Data records:
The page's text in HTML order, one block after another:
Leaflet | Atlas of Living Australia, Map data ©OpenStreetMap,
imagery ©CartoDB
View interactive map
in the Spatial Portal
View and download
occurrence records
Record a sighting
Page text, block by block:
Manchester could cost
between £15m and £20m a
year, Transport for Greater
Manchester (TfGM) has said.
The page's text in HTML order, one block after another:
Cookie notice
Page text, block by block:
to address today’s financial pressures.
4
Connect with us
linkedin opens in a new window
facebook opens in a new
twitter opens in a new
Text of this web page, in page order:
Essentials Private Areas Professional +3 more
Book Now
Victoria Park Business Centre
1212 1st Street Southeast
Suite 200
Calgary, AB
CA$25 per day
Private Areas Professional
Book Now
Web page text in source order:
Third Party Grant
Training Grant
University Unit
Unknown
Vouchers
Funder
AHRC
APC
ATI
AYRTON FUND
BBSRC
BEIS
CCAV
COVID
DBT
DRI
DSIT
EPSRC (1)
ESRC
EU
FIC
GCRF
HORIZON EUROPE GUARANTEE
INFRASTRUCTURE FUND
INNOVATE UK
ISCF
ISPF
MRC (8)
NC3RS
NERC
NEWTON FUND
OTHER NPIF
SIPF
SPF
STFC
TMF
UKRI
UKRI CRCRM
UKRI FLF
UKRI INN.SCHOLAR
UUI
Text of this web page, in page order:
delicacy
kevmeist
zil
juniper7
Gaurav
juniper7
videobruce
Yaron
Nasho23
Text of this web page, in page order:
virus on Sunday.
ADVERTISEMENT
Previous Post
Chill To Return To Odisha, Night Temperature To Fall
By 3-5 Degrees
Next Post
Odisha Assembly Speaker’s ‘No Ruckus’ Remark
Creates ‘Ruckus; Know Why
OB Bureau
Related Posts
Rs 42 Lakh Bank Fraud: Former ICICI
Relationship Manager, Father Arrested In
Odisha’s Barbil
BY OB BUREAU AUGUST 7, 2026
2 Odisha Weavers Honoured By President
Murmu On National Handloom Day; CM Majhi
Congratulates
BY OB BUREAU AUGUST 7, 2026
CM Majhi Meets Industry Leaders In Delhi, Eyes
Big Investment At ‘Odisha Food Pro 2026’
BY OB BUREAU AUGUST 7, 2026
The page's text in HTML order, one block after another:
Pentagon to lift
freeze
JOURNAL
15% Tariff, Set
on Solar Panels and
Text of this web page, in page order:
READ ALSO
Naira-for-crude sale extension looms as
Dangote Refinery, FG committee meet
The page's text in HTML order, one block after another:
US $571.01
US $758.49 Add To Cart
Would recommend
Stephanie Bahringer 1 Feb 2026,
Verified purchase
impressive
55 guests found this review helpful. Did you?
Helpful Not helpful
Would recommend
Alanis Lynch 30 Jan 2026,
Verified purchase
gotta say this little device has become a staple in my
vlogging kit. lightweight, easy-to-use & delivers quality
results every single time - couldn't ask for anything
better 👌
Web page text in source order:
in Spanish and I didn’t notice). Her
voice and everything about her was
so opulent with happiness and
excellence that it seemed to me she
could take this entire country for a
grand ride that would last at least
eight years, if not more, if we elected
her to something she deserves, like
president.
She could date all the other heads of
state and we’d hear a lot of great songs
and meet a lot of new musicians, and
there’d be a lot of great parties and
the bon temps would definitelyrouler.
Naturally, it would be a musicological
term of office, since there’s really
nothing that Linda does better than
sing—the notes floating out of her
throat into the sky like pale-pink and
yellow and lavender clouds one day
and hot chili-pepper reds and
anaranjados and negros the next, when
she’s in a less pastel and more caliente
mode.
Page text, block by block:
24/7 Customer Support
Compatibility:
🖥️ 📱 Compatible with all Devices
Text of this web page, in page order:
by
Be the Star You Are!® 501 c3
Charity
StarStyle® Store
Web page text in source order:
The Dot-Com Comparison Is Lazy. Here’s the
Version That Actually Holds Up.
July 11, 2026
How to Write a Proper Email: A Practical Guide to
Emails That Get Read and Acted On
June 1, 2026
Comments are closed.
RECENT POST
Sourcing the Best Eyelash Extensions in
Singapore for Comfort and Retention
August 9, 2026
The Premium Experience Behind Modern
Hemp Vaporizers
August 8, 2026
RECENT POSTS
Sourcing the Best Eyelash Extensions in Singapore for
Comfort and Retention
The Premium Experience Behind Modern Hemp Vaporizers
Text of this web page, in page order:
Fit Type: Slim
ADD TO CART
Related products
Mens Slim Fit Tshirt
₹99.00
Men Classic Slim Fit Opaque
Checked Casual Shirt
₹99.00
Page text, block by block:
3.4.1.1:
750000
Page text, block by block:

> [Required work] Repeat the records exactly, leaving out none of them.

> [Answer for the task]
The page's text in HTML order, one block after another:
Leaflet | Atlas of Living Australia, Map data ©OpenStreetMap,
imagery ©CartoDB
View interactive map
in the Spatial Portal
View and download
occurrence records
Record a sighting
Page text, block by block:
Manchester could cost
between £15m and £20m a
year, Transport for Greater
Manchester (TfGM) has said.
The page's text in HTML order, one block after another:
Cookie notice
Page text, block by block:
to address today’s financial pressures.
4
Connect with us
linkedin opens in a new window
facebook opens in a new
twitter opens in a new
Text of this web page, in page order:
Essentials Private Areas Professional +3 more
Book Now
Victoria Park Business Centre
1212 1st Street Southeast
Suite 200
Calgary, AB
CA$25 per day
Private Areas Professional
Book Now
Web page text in source order:
Third Party Grant
Training Grant
University Unit
Unknown
Vouchers
Funder
AHRC
APC
ATI
AYRTON FUND
BBSRC
BEIS
CCAV
COVID
DBT
DRI
DSIT
EPSRC (1)
ESRC
EU
FIC
GCRF
HORIZON EUROPE GUARANTEE
INFRASTRUCTURE FUND
INNOVATE UK
ISCF
ISPF
MRC (8)
NC3RS
NERC
NEWTON FUND
OTHER NPIF
SIPF
SPF
STFC
TMF
UKRI
UKRI CRCRM
UKRI FLF
UKRI INN.SCHOLAR
UUI
Text of this web page, in page order:
delicacy
kevmeist
zil
juniper7
Gaurav
juniper7
videobruce
Yaron
Nasho23
Text of this web page, in page order:
virus on Sunday.
ADVERTISEMENT
Previous Post
Chill To Return To Odisha, Night Temperature To Fall
By 3-5 Degrees
Next Post
Odisha Assembly Speaker’s ‘No Ruckus’ Remark
Creates ‘Ruckus; Know Why
OB Bureau
Related Posts
Rs 42 Lakh Bank Fraud: Former ICICI
Relationship Manager, Father Arrested In
Odisha’s Barbil
BY OB BUREAU AUGUST 7, 2026
2 Odisha Weavers Honoured By President
Murmu On National Handloom Day; CM Majhi
Congratulates
BY OB BUREAU AUGUST 7, 2026
CM Majhi Meets Industry Leaders In Delhi, Eyes
Big Investment At ‘Odisha Food Pro 2026’
BY OB BUREAU AUGUST 7, 2026
The page's text in HTML order, one block after another:
Pentagon to lift
freeze
JOURNAL
15% Tariff, Set
on Solar Panels and
Text of this web page, in page order:
READ ALSO
Naira-for-crude sale extension looms as
Dangote Refinery, FG committee meet
The page's text in HTML order, one block after another:
US $571.01
US $758.49 Add To Cart
Would recommend
Stephanie Bahringer 1 Feb 2026,
Verified purchase
impressive
55 guests found this review helpful. Did you?
Helpful Not helpful
Would recommend
Alanis Lynch 30 Jan 2026,
Verified purchase
gotta say this little device has become a staple in my
vlogging kit. lightweight, easy-to-use & delivers quality
results every single time - couldn't ask for anything
better 👌
Web page text in source order:
in Spanish and I didn’t notice). Her
voice and everything about her was
so opulent with happiness and
excellence that it seemed to me she
could take this entire country for a
grand ride that would last at least
eight years, if not more, if we elected
her to something she deserves, like
president.
She could date all the other heads of
state and we’d hear a lot of great songs
and meet a lot of new musicians, and
there’d be a lot of great parties and
the bon temps would definitelyrouler.
Naturally, it would be a musicological
term of office, since there’s really
nothing that Linda does better than
sing—the notes floating out of her
throat into the sky like pale-pink and
yellow and lavender clouds one day
and hot chili-pepper reds and
anaranjados and negros the next, when
she’s in a less pastel and more caliente
mode.
Page text, block by block:
24/7 Customer Support
Compatibility:
🖥️ 📱 Compatible with all Devices
Text of this web page, in page order:
by
Be the Star You Are!® 501 c3
Charity
StarStyle® Store
Web page text in source order:
The Dot-Com Comparison Is Lazy. Here’s the
Version That Actually Holds Up.
July 11, 2026
How to Write a Proper Email: A Practical Guide to
Emails That Get Read and Acted On
June 1, 2026
Comments are closed.
RECENT POST
Sourcing the Best Eyelash Extensions in
Singapore for Comfort and Retention
August 9, 2026
The Premium Experience Behind Modern
Hemp Vaporizers
August 8, 2026
RECENT POSTS
Sourcing the Best Eyelash Extensions in Singapore for
Comfort and Retention
The Premium Experience Behind Modern Hemp Vaporizers
Text of this web page, in page order:
Fit Type: Slim
ADD TO CART
Related products
Mens Slim Fit Tshirt
₹99.00
Men Classic Slim Fit Opaque
Checked Casual Shirt
₹99.00
Page text, block by block:
3.4.1.1:
750000
Page text, block by block:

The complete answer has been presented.